Project X Movie Poster

Todd Phillips, the man behind The Hangover franchise, returns with a production that takes the term ‘fun’ to a whole new level: Project X. Directed by Nima Nourizadeh, it’s the definitive party movie, raging mad and out of control. It should come with a warning: “Don’t try this at home”.

Project X is the definitive party movie. It’s raging mad and out of control.

Or not. It depends on how you approach life. If you prefer a smooth, uneventful ride that will last you many years, during which you may reflect on all the right things you did – and all the chances you missed along the way – you may deem the idea crass.

But if you want to go out with a bang, like a supernova, then you may find merit in the ‘rager’ – as these parties are called – and give the film two thumbs up, and watch it with friends, and share it on the web, and write an article about it. Hell, you may even stage a rager of your own.

Stage a rager of their own is what the characters in Project X do. Unwittingly, of course. Poor bastards never saw it coming.

Here’s how the story goes. High school geeks Thomas, Costa and JB, along with cameraman Dax, decide to hold a party at Thomas’s house (his parent’s house) to celebrate his birthday. Costa spreads the word at school using phone texts, Facebook, Craig’s List and other social media, and word gets out. People are talking about it. Some say they may go. Others wonder who these nerds are, why they’re playing cool, what’s up! Despite the hype, chances are that the party will suck, and that it will tank.

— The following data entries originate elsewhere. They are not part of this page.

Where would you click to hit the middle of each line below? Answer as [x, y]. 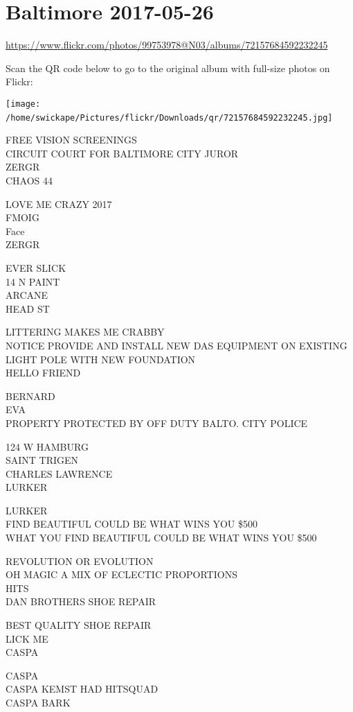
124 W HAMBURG [47, 446]
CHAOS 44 [29, 180]
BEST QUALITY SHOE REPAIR [79, 625]
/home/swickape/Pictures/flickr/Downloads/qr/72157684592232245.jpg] [169, 118]
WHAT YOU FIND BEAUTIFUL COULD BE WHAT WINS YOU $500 [161, 538]
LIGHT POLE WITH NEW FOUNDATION [101, 359]
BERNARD [30, 396]
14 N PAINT [33, 281]
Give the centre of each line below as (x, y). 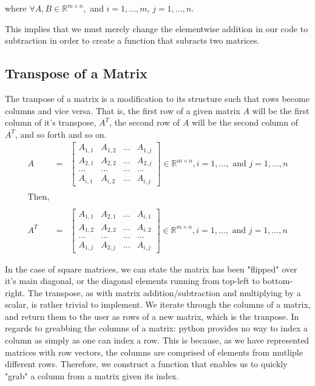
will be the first (281, 110)
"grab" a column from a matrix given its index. (92, 375)
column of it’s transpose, (51, 122)
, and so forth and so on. (61, 134)
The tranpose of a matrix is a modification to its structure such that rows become (157, 98)
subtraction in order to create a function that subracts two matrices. (132, 40)
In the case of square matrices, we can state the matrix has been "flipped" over (151, 269)
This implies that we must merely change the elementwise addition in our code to (157, 28)
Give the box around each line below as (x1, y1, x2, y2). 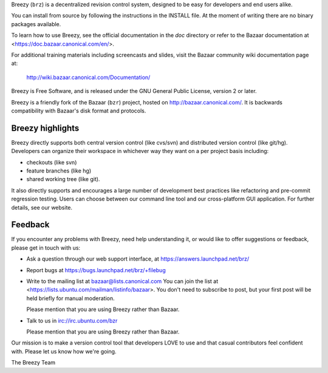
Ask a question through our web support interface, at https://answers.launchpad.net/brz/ (26, 255, 249, 262)
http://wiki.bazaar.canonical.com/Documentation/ (26, 74, 151, 81)
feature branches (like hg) (26, 167, 91, 174)
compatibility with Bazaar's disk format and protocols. (11, 107, 146, 114)
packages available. (11, 20, 61, 27)
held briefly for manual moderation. (26, 295, 115, 302)
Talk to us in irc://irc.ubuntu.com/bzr (26, 317, 118, 324)
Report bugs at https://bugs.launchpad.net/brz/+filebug (26, 266, 166, 273)
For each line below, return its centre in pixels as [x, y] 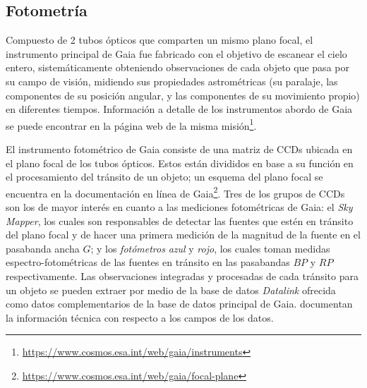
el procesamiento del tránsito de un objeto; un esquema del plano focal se [164, 177]
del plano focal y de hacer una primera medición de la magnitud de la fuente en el [183, 235]
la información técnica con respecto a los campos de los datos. [140, 317]
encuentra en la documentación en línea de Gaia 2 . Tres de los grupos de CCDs [175, 192]
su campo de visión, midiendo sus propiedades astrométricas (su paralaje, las [172, 81]
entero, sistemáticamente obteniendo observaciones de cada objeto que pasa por [178, 67]
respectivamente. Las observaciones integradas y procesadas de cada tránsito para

The party. does not. tank! On the contrary, everyone comes. With them comes plenty of booze. And drugs. Wait, the drugs were there all along – but that’s another story, one which involves a war veteran, some weed, and a garden gnom. Or is it Santa? Hard to tell when you’re strung out.

Needless to say that the party spirals out of control.

Knowing Todd Phillips, you’d expect nothing less. Sheer mayhem.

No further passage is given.